As has been widely reported, the High Court on 3 November 2016 handed down its judgment on the question of whether, as a matter of constitutional law, HM Government is entitled to trigger Article 50 of the Lisbon Treaty by virtue of the Royal Prerogative or whether it needs to obtain Parliamentary approval before doing so.
Despite the usual media hysteria, for constitutional lawyers, and certainly for anyone who had read the pleadings and arguments of each side before the hearing and/or followed the hearing itself, this was very much the anticipated decision. The Court was clearly very sceptical of the arguments advanced by the Attorney General on behalf of the Secretary of State.
The Government has said it will appeal the decision, which, as previously arranged, will be heard by the Supreme Court in early December. Unless the Secretary of State can find a more convincing legal basis to oppose the action, it would be surprising if the Supreme Court comes to a very different conclusion.
While that may therefore mean that it would be technically possible for Parliament to withhold consent to the triggering of Article 50, whether that is politically likely may prove to be a very different matter.

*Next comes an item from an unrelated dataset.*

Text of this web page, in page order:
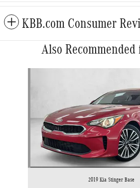
KBB.com Consumer
Also Recommended
2019 Kia Stinger Base

The current legal wrangle is certainly interesting for students of constitutional law, not least as a case study of the interplay between the executive, the legislature and the judiciary in the famously unwritten British constitution. Ultimately, however, it is unclear whether the litigation will have any practical impact on the course of the Brexit negotiations (except potentially to delay them) or the terms of settlement.
As ever, it is really about the politics, not the legals.